In Hazel’s realm there is a brilliant grace woven mysteriously and subtly into the fabric of a well-lived life. When his itinerant eye caught a certain quality of air and light in five colored glass bottles, did he also see her? The shimmer of her ancient harmonies in the salt-wind and sun-glazed panes? Did he see the spirit of Hazel centered in all the array of patterns? Did he know her as the all-pervasive, radiant source? Did he see the thousand perfect pictures behind the bottles?

Or was he content to click a shutter and leave behind the crunch of tires on gravel, carrying away only the merest hint of a profound and pervasive grace? A piece, like a heart in a cooler, to be transplanted not into another human breast, but merely to the wall of a museum where the harvester is glorified and treasure is contained and controlled and does not burst the soul into light, but only tickles it a bit?

I wondered. Sad at the thought that the fullness of life available to us all at every moment can remain unknown to us.

A day later I am sitting with Lenore and Charlie at a table on the veranda of a sidewalk bistro in a coastal tourist town. It is a community of artists and shopkeepers, of tasteful promenades and reworked coastal architectures where the soul’s art crosses paths with capital. The collision produces a jarring, odd juxtaposition of truth and lies.

At the next table over four people have met to share their religious histories. They pray publicly and earnestly and courageously before lunch. They converse and the biographical fragments drift over to us, threaded with affectations of speech and precise articulations. There are dry, memorized liturgies of personal epiphanies, regurgitated as easily as an eye blinks.

Usually I’d leave them to their paths; leave them to their journey and recall myself to this place at a table in the sun where I sit with two great souls. But today is different.

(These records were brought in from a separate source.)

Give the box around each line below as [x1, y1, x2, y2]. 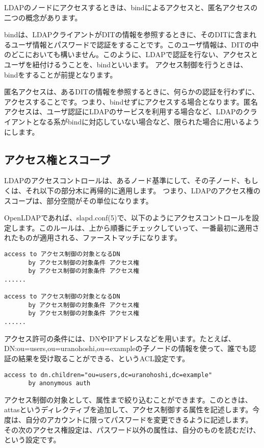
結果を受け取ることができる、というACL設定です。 [18, 353, 190, 363]
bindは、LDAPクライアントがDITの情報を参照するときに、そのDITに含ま [4, 29, 250, 40]
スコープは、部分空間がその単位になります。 [4, 195, 153, 206]
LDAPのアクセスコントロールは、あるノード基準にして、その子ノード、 [4, 175, 244, 186]
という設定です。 [4, 434, 61, 445]
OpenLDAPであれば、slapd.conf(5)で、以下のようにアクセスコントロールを [4, 212, 252, 223]
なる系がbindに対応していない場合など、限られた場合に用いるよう [39, 116, 260, 127]
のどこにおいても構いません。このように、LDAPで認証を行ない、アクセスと [4, 49, 258, 60]

It is like a snake has entered the garden. My hackles rise as the too-loud conversation, on display, proceeds. In their conversation “I” reigns. It is the single word most often spoken. God has been retrospectively inserted into their histories like an all-purpose, all-explanatory footnote. Each story is egocentric, varnished to a faux-theocentric shine. Their tightly circumscribed consciousness radiates patterns. These are not the soaring, singing, crystalline perfections of Hazel’s life. The lodestone is unknown; their needles spin aimlessly within the local. Separation prevails. Ego and Deus, unreconciled.

And I wonder, seeing once again the knowing in Hazel’s eyes: Do we grow into it? Are we born with it? How have we come to be the ones who see and feel and know what others don’t, or can’t, or won’t?

I still wonder about that at times. And when I do, I close my eyes and see Hazel’s eyes, now closed too, looking at the ocean. And then I am at peace.

Sunset at Bandon Beach

Sunset at Bandon Beach

1 Response to Shards of the Mirror

  1. Louis W. says:

    This is a good story. I was wondering – did Hazel remember you after all those years (and hours and seconds)?

    It’s probably not that important. More important is that we should be aware that each interaction with another, be it friend or stranger, is important; and may have more of an influence on one or more lives than we might initially realize.